Mais ce n'est pas tout. Entre temps, les disciplines scolaires se sont multipliées : langue vivante, histoire de l'art, préparation à l'attestation de première éducation à la route (APER), préparation au brevet informatique et internet niveau 1 (B2i)...Et les « anciennes » ont vu leur place augmenter : la leçon d'histoire est passée de 2 fois 15 minutes par semaine à 3h par semaine en 2002. Pareillement, les façons de faire ont changé (je ne parle pas des « méthodes » pédagogiques mais plutôt de la conception des savoirs, d'où le terme « façon de faire »). Ce même cours d'Histoire était souvent une histoire racontée puis copiée, puis apprise par cœur, d'où le peu de temps nécessaire à son « étude ». Aujourd'hui, personne ne concevrait un cours sans qu'un élève n'ait à analyser, questionner, mettre en relation un ou plusieurs documents. L'autre exemple est celui en sciences de la main à la pâte : modèle loué par les Ministres et les programmes, où l'enfant fait des sciences comme un petit scientifique avec des hypothèses, des expériences, des conclusions, des confrontations d'expériences, des comptes-rendus...bref, une seule expérience (Est-ce que l'eau disparait du verre ou va-t-elle quelque part ?) peut tenir une classe sur trois ou quatre séances d'une bonne heure !

A considérer tout ceci, on comprendra les gains de productivité qui ont été réalisés en quarante ans. Les enseignants sont bien meilleurs qu'il y a quarante ans, cela ne fait aucun doute et le niveau des enfants à fortement augmenté (l'environnement les ayant aidé aussi).

Par contre, la part du français dans l'enseignement à fortement chuté. D'une école toute tournée vers la dictée du certificat de fin d'étude, et même organisée pour cet examen, nous sommes passés à une nouvelle école, tournée vers l'économie de la connaissance aux savoirs nombreux et complexes. Le monde a changé depuis 1968 ; l'école aussi, et elle a plutôt bien tenu le choc de ce changement !

On comprendra donc mieux que d'ajouter 840h d'école aux élèves, en début de scolarité, c'est tout simplement augmenter leur temps d'exposition au français et aux mathématiques au moment où cela est le plus fondamental, c'est-à-dire vers 6/7ans. On peut tortiller du popotindans tous les sens, si le niveau en orthographe a baissé de deux ans (cf. Orthographe : à qui la faute ? et sa critique par Evelyne Charmeux), c'est que les élèves sont confrontés à deux ans de français de moins. Bien qu'un peu mécanique, les données chiffrées en nombre d'heures et l'espace donné au français entre 1968 et 2008, ne laisse que peu de place au doute. Quand on supprime deux ans d'études de la langue française, on obtient deux ans de « retard », et encore, pas pour tous.
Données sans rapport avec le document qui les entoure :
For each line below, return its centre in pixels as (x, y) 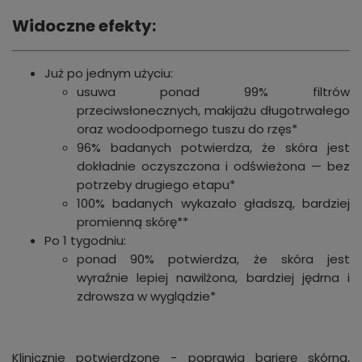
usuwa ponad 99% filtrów (213, 92)
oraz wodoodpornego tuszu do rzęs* (187, 129)
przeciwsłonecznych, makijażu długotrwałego (213, 111)
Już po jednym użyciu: (109, 74)
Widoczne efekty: (84, 26)
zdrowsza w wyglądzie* (146, 297)
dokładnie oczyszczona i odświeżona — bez (213, 166)
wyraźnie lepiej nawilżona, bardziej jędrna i (213, 278)
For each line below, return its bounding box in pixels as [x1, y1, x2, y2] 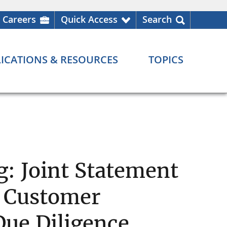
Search [142, 13, 172, 25]
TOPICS [148, 53, 183, 67]
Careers [3, 13, 36, 25]
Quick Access [61, 13, 118, 25]
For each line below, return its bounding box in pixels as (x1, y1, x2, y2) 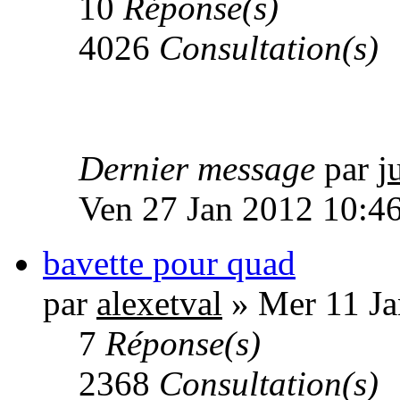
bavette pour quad (43, 244, 296, 283)
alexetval (96, 284, 222, 323)
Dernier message (79, 149, 324, 188)
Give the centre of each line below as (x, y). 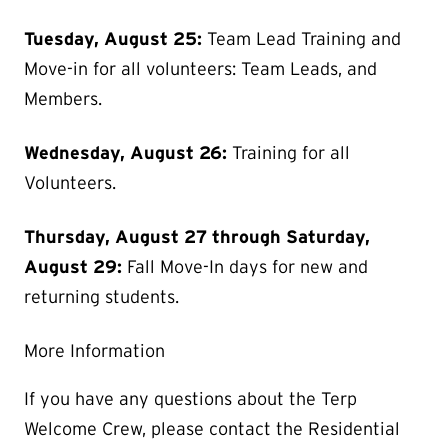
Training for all (288, 152)
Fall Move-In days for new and (247, 266)
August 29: (75, 266)
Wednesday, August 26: (125, 152)
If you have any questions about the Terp (190, 398)
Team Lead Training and (304, 38)
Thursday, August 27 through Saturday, (197, 236)
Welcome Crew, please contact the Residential (212, 428)
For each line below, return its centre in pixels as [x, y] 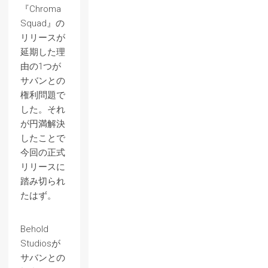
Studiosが [40, 243]
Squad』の [42, 23]
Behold [34, 229]
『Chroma [41, 9]
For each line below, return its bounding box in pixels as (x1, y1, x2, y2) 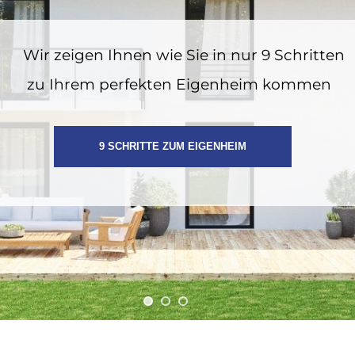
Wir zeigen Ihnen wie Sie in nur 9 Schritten (22, 46, 345, 65)
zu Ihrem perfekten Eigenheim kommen (27, 74, 332, 94)
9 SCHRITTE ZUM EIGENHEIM (98, 140, 246, 153)
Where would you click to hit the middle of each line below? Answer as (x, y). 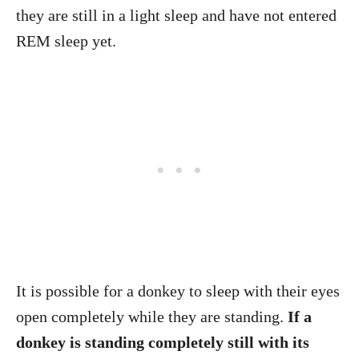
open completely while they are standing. (150, 317)
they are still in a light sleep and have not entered (176, 15)
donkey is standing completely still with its (163, 342)
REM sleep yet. (66, 41)
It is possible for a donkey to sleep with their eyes (178, 291)

Cela fait un investissement important en nombre de postes : entre 15 000 et 20 000 postes (selon mes calculs larges) mais cela n'est rien qu'en on sait que 96 000 postes ont été supprimés depuis 2004 ! (76 000 selon d'autres comptes)

Aux instrumentalisations idéologiques et politiques sur la baisse du niveau, il n'est qu'une réponse : redonner aux élèves leur quota d'heures de français et de mathématiques. Si les politiques ne font pas ce choix, alors qu'ils se taisent et qu'ils instituent le principe qui veut que le collège doit prendre à sa charge une partie de l'enseignement fondamental de l'école obligatoire à côté, ou au travers, comme à Clisthène, des disciplines. Il s'agirait alors de créer une véritable communauté école-collège avec socle commun.